[RECORDS FOR THIS EXERCISE]
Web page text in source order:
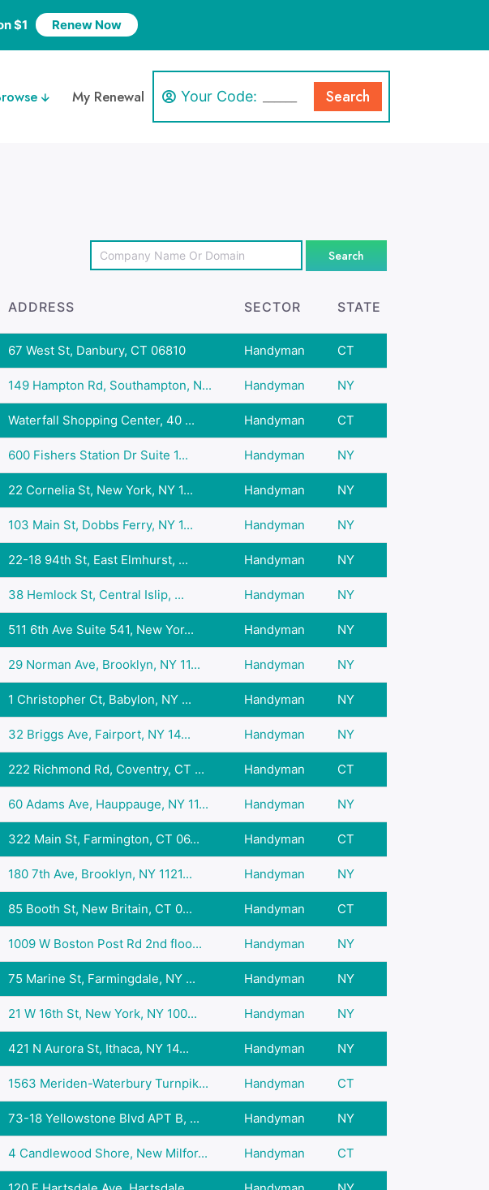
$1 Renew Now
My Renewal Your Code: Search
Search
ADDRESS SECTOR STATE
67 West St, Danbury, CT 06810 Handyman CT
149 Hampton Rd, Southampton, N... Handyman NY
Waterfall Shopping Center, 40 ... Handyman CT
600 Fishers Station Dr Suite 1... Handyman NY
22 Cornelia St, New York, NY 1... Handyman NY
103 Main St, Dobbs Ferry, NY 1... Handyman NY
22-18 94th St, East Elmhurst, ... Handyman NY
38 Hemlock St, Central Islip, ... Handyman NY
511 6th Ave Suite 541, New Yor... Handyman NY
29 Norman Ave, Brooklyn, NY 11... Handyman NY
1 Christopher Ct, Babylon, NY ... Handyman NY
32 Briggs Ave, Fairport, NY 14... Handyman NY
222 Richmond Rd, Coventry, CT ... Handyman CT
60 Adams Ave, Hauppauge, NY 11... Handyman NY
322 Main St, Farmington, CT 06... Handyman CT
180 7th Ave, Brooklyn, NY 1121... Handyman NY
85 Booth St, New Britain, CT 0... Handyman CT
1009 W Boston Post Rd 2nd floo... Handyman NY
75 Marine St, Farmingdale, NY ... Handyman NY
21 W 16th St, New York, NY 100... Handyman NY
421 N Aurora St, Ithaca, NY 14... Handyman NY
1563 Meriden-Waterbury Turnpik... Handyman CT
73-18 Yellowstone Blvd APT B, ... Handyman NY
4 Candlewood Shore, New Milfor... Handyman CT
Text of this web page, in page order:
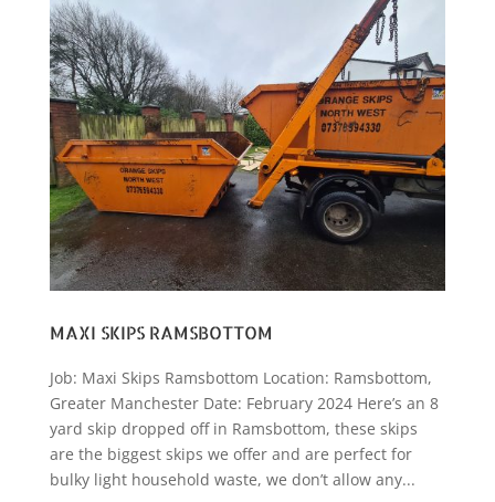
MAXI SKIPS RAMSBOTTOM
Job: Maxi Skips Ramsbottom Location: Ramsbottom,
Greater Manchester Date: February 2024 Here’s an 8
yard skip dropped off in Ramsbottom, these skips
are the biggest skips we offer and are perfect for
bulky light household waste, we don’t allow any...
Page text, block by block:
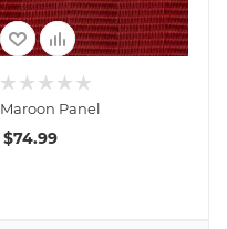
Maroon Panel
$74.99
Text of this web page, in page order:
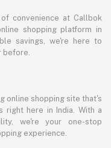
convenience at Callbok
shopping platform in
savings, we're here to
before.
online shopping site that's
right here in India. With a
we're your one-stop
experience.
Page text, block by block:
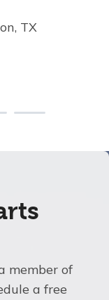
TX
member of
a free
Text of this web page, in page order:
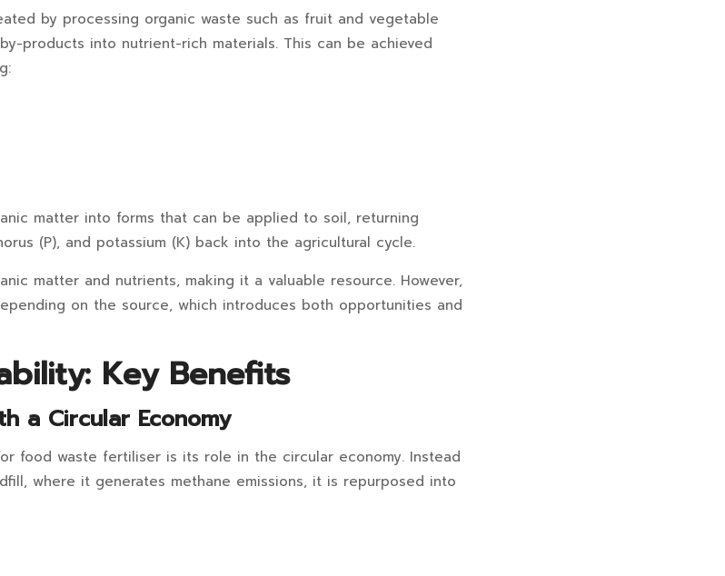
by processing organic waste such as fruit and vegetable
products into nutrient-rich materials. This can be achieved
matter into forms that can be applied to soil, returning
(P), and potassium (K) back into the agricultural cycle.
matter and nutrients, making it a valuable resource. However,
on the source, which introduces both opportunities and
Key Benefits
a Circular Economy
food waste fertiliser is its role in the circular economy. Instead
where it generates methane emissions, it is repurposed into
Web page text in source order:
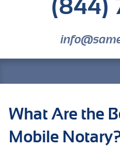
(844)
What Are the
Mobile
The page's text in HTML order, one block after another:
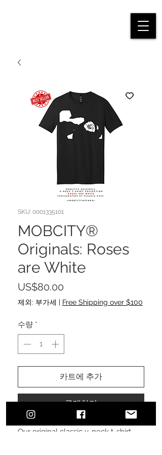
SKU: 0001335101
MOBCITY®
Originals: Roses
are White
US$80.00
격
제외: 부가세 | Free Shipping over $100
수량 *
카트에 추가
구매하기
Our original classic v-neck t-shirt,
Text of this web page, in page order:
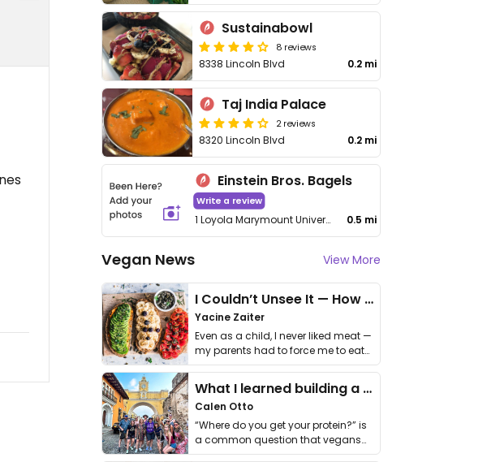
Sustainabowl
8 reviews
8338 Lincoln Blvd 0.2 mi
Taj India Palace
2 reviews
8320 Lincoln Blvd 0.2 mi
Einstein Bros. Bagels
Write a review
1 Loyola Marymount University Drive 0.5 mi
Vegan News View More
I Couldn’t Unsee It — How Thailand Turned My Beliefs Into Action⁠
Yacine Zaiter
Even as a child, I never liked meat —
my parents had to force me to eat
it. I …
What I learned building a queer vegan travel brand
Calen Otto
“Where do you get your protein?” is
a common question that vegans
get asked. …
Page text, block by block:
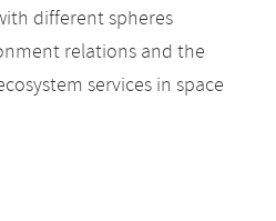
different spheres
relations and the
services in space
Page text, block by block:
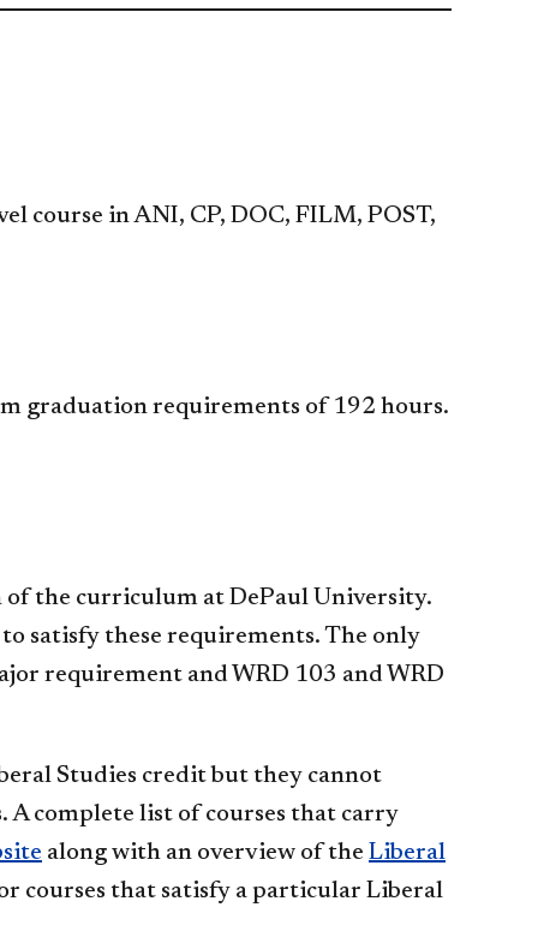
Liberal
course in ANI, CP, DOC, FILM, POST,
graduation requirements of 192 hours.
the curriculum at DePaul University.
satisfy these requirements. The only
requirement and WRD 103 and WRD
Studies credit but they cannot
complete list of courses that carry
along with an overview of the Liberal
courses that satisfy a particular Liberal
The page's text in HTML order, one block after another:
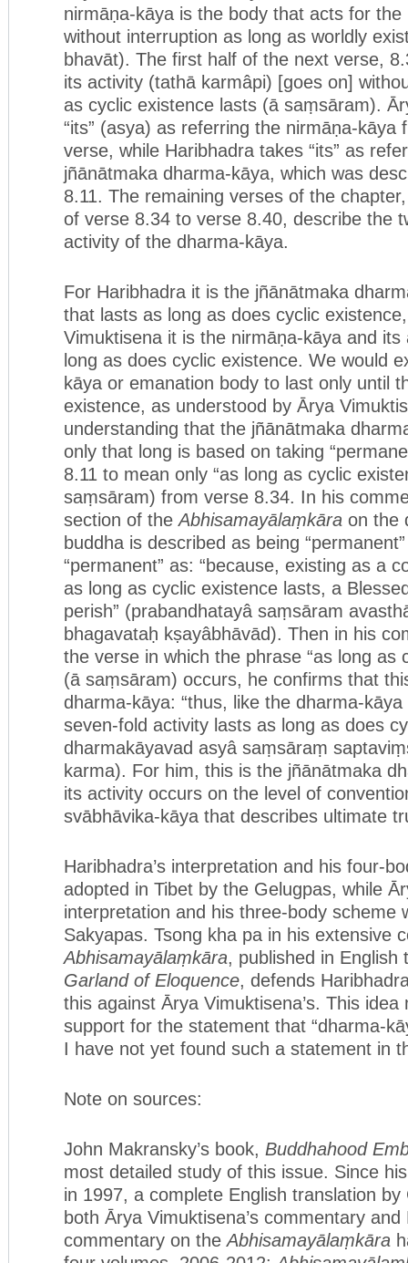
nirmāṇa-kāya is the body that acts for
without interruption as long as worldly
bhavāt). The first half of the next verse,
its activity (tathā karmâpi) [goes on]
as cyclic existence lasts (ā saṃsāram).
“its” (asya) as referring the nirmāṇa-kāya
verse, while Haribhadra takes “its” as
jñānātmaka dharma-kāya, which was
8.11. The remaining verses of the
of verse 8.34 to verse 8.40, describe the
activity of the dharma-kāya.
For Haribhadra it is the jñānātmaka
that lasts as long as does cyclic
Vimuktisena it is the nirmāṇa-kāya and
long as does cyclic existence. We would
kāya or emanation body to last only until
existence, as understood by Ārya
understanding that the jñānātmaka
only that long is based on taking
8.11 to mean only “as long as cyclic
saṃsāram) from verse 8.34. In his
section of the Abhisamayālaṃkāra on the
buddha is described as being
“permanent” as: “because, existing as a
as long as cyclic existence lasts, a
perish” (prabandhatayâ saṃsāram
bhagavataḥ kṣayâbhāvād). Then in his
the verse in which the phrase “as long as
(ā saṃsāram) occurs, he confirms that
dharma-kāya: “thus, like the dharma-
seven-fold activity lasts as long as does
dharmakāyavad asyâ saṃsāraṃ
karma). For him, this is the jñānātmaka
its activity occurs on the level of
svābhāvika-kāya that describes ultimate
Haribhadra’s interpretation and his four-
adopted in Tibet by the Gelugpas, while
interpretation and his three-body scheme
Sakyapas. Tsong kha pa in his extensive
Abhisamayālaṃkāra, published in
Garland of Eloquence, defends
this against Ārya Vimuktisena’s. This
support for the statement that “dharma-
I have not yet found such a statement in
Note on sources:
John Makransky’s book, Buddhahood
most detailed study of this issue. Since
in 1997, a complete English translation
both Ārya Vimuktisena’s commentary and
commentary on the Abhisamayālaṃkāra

[BRIEF] Respond with an exact reproduction of the lines running from the one that contains "John Makransky’s book, Buddhahood" through the end of the material.

[EXERCISE OUTPUT]
John Makransky’s book, Buddhahood
most detailed study of this issue. Since
in 1997, a complete English translation
both Ārya Vimuktisena’s commentary and
commentary on the Abhisamayālaṃkāra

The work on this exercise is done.